Возмутительно, сказала одна женщина – впрочем, неуверенно. Что такого произошло – почему мы чувствовали, что заслужили это?
В доме никого. Люк еще на работе, дочка в детском саду. Я устала, устала как собака, но едва села, вскочила снова – не сиделось. Я бродила по дому, из комнаты в комнату. Помню, я трогала вещи, не слишком даже осознанно, просто касалась пальцами; тостера, сахарницы, пепельницы в гостиной. Через некоторое время взяла кошку и стала таскать ее с собой. Я хотела, чтобы вернулся Люк. Мне казалось, надо что-то делать, предпринимать шаги; только я не знала, куда можно шагнуть.
Я позвонила в банк, но услышала ту же запись. Налила молока – никакого кофе, сказала я себе, и так трясет, – и пошла в гостиную, села на диван, поставила молоко на журнальный столик, очень осторожно, ни глотка не выпив. Я прижимала кошку к груди, чтоб она мурлыкала мне в шею.
Вскоре я позвонила маме – в квартире никто не ответил. Мама к тому времени уже более или менее осела, не переезжала каждые несколько лет; жила через реку от меня, в Бостоне. Я еще подождала и позвонила Мойре. Ее тоже не было, но через полчаса, когда я перезвонила, она уже была. Между звонками я просто сидела на диване. Думала про дочкины обеды. Не слишком ли много бутербродов с арахисовым маслом я ей кладу.
Меня уволили, сказала я Мойре, когда дозвонилась. Она сказала, что сейчас приедет. Она тогда работала в женской организации, в издательском отделе. Они выпускали книги о контроле рождаемости, насилии и тому подобном, хотя спрос на такое поутих.
Я приеду, сказала она. Видимо, по голосу моему поняла, что мне это нужно.
Спустя некоторое время она приехала. Ну, сказала она. Бросила куртку, растянулась в громадном кресле. Ну рассказывай. Нет, сначала выпьем.
Она встала, ушла в кухню, налила нам обеим скотча, вернулась, села, и я попыталась рассказать, что со мной приключилось. Когда я закончила, она спросила: По Компокарте сегодня пробовала покупать?
Да, ответила я. И об этом тоже ей рассказала.
Их заморозили, объяснила она. Мою тоже. И нашей организации. Все счета, где написано Ж, а не М. Пару кнопок нажать – и вуаля. Нас отрубили.
Но у меня две тысячи с лишним в банке, возмутилась я, словно только мой счет и имел значение.
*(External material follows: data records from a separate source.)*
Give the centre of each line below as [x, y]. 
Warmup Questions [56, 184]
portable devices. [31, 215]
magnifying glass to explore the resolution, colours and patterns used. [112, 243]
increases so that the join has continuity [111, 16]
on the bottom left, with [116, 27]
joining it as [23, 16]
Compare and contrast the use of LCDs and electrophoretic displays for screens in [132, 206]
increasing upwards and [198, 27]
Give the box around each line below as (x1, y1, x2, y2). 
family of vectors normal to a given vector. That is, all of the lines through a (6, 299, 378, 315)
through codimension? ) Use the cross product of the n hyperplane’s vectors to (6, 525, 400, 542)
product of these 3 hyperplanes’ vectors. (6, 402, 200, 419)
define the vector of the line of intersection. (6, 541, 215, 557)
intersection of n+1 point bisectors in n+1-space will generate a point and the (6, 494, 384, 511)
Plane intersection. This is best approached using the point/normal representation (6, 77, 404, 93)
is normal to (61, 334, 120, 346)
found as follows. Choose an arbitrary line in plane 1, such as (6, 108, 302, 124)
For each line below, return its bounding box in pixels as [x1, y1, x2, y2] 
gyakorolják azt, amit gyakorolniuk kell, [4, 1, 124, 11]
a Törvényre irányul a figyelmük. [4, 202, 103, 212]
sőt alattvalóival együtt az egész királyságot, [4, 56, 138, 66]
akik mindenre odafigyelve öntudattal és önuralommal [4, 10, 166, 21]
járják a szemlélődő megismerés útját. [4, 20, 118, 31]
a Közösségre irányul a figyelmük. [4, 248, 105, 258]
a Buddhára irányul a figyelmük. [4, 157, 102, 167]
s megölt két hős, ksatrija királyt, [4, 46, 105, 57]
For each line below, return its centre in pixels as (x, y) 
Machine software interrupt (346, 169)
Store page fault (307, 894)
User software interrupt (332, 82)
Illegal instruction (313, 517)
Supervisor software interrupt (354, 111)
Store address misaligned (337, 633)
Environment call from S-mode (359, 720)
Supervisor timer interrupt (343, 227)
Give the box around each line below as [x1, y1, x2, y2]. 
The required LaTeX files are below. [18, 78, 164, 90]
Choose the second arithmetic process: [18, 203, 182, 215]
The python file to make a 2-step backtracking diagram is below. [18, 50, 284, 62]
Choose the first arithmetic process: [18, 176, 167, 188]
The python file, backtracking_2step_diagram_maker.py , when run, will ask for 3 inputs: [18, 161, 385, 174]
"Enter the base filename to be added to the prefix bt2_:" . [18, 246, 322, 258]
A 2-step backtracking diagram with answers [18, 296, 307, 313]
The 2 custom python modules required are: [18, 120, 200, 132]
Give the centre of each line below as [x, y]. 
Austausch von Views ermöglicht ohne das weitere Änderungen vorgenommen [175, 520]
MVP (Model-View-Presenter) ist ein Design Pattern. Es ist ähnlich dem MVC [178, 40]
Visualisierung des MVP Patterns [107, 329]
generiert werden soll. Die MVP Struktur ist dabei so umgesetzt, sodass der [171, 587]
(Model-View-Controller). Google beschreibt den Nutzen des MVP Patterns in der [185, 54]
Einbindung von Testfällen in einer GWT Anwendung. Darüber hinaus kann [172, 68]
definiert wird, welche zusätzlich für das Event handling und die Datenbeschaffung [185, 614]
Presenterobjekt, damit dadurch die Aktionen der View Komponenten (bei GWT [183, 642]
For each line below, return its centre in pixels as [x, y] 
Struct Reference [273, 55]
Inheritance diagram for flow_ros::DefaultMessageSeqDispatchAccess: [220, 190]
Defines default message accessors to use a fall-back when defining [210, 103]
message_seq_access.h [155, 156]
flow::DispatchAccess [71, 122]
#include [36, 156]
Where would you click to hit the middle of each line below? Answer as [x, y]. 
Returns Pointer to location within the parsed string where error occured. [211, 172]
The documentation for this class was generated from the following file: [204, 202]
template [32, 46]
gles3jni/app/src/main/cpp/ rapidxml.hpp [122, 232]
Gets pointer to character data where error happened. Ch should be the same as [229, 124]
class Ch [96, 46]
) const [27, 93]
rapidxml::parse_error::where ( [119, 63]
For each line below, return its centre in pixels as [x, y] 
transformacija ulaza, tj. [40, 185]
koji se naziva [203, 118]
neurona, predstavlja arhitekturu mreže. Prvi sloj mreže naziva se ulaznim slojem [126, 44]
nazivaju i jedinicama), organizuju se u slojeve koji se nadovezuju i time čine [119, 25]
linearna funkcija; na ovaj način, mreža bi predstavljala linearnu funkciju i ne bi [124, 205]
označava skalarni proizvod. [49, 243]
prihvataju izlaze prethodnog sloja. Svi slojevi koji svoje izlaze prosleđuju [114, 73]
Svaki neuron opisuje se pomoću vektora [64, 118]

Женщины больше не вправе обладать собственностью, сказала она. Новый закон. Телевизор сегодня включала?
Нет, ответила я.
Так включила бы, сказала она. Только об этом и говорят. В отличие от меня, ее не пришибло. Как ни странно, она словно торжествовала; можно подумать, она этого ждала давно и вот видите – оказалась права. Она даже с виду стала энергичнее, решительнее. Твоим Компусчетом сможет пользоваться Люк, сказала она. Твой номер переведут на него – ну, так они говорят. На мужа или на ближайшего родственника мужского пола.